In the entries below, find the line with "adjustments. If" and the line with "Rhiannon Ingle"; reproduce those two lines and all lines between them exactly, without pictures.

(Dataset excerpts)
——————————

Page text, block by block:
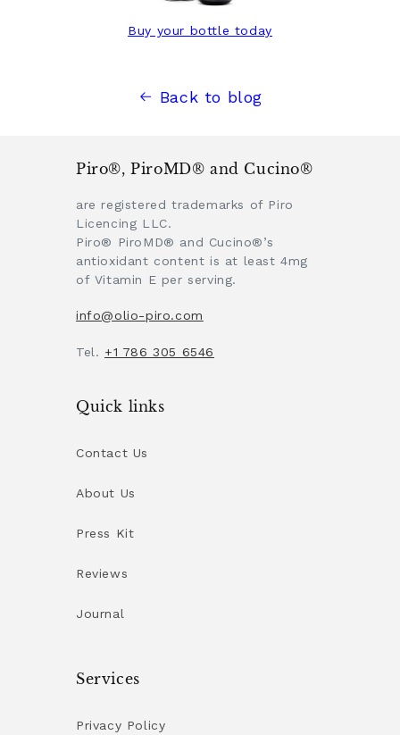
Buy your bottle today
Back to blog
Piro®, PiroMD® and Cucino®
are registered trademarks of Piro
Licencing LLC.
Piro® PiroMD® and Cucino®’s
antioxidant content is at least 4mg
of Vitamin E per serving.
info@olio-piro.com
Tel. +1 786 305 6546
Quick links
Contact Us
About Us
Press Kit
Reviews
Journal
Services
Privacy Policy
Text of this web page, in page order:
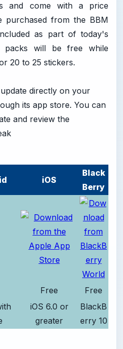
and come with a price
purchased from the BBM
as part of today's
packs will be free while
20 to 25 stickers.
directly on your
its app store. You can
and review the
iOS
Black
Berry
Free
Free
iOS 6.0 or
greater
BlackB
erry 10
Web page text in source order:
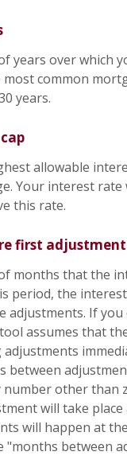
years over which
most common
years.
allowable
Your interest rate
this rate.
first adjustment
months that the
period, the
adjustments. If
assumes that
adjustments
between
number other than
will take
will happen at
"months between
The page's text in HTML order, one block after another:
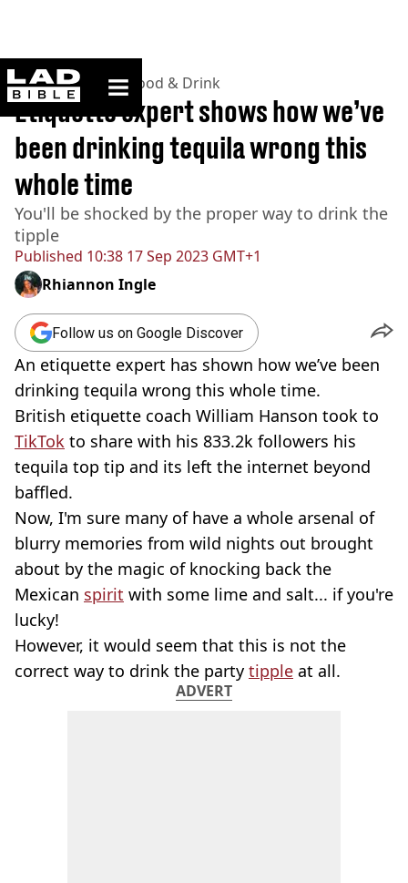
ladbible homepage
Home>Lifestyle> Food & Drink
Published 10:38 17 Sep 2023 GMT+1
Etiquette expert shows how we’ve
been drinking tequila wrong this
whole time
You'll be shocked by the proper way to drink the
tipple
Rhiannon Ingle
Follow us on Google Discover
An etiquette expert has shown how we’ve been
drinking tequila wrong this whole time.
British etiquette coach William Hanson took to
TikTok to share with his 833.2k followers his
tequila top tip and its left the internet beyond
baffled.
Now, I'm sure many of have a whole arsenal of
blurry memories from wild nights out brought
about by the magic of knocking back the
Mexican spirit with some lime and salt... if you're
lucky!
However, it would seem that this is not the
correct way to drink the party tipple at all.
ADVERT
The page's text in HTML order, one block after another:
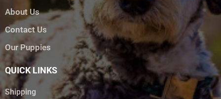
About Us
Contact Us
Our Puppies
QUICK LINKS
Shipping
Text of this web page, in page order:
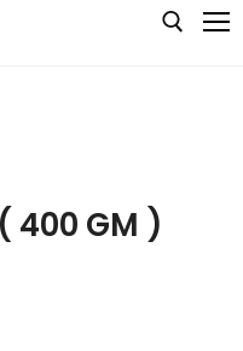
( 400 GM )
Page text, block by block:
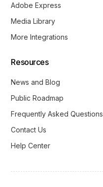
Adobe Express
Media Library
More Integrations
Resources
News and Blog
Public Roadmap
Frequently Asked Questions
Contact Us
Help Center
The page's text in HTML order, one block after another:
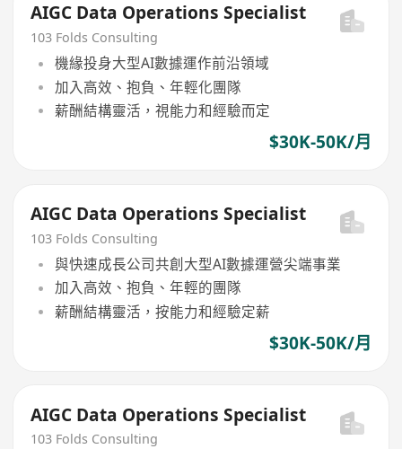
AIGC Data Operations Specialist
103 Folds Consulting
機緣投身大型AI數據運作前沿領域
加入高效、抱負、年輕化團隊
薪酬結構靈活，視能力和經驗而定
$30K-50K/月
AIGC Data Operations Specialist
103 Folds Consulting
與快速成長公司共創大型AI數據運營尖端事業
加入高效、抱負、年輕的團隊
薪酬結構靈活，按能力和經驗定薪
$30K-50K/月
AIGC Data Operations Specialist
103 Folds Consulting
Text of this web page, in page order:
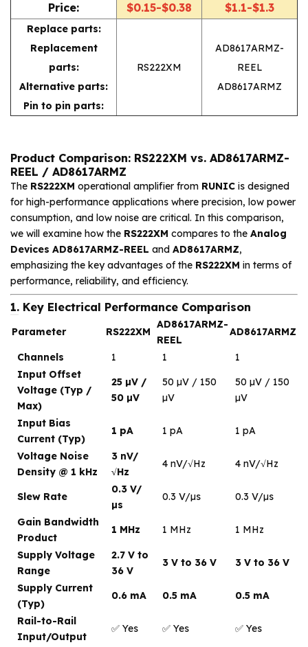
Price: $0.15-$0.38 $1.1-$1.3
Replace parts:
Replacement
parts:
Alternative parts:
Pin to pin parts:
RS222XM
AD8617ARMZ-
REEL
AD8617ARMZ
Product Comparison: RS222XM vs. AD8617ARMZ-
REEL / AD8617ARMZ
The RS222XM operational amplifier from RUNIC is designed
for high-performance applications where precision, low power
consumption, and low noise are critical. In this comparison,
we will examine how the RS222XM compares to the Analog
Devices AD8617ARMZ-REEL and AD8617ARMZ,
emphasizing the key advantages of the RS222XM in terms of
performance, reliability, and efficiency.
1. Key Electrical Performance Comparison
Parameter RS222XM
AD8617ARMZ-
REEL
AD8617ARMZ
Channels 1 1
1
Input Offset
Voltage (Typ /
Max)
25 µV /
50 µV
50 µV / 150
µV
50 µV / 150
µV
Input Bias
Current (Typ)
1 pA 1 pA 1 pA
Voltage Noise
Density @ 1 kHz
3 nV/
√Hz
4 nV/√Hz 4 nV/√Hz
Slew Rate
0.3 V/
µs
0.3 V/µs 0.3 V/µs
Gain Bandwidth
Product
1 MHz 1 MHz 1 MHz
Supply Voltage
Range
2.7 V to
36 V
3 V to 36 V 3 V to 36 V
Supply Current
(Typ)
0.6 mA 0.5 mA 0.5 mA
Rail-to-Rail
Input/Output
✅ Yes ✅ Yes ✅ Yes

——————————

**ANSWER SPACE:**
adjustments. If
assumes that
adjustments
between
number other than
will take
will happen at
"months between
The page's text in HTML order, one block after another:
ladbible homepage
Home>Lifestyle> Food & Drink
Published 10:38 17 Sep 2023 GMT+1
Etiquette expert shows how we’ve
been drinking tequila wrong this
whole time
You'll be shocked by the proper way to drink the
tipple
Rhiannon Ingle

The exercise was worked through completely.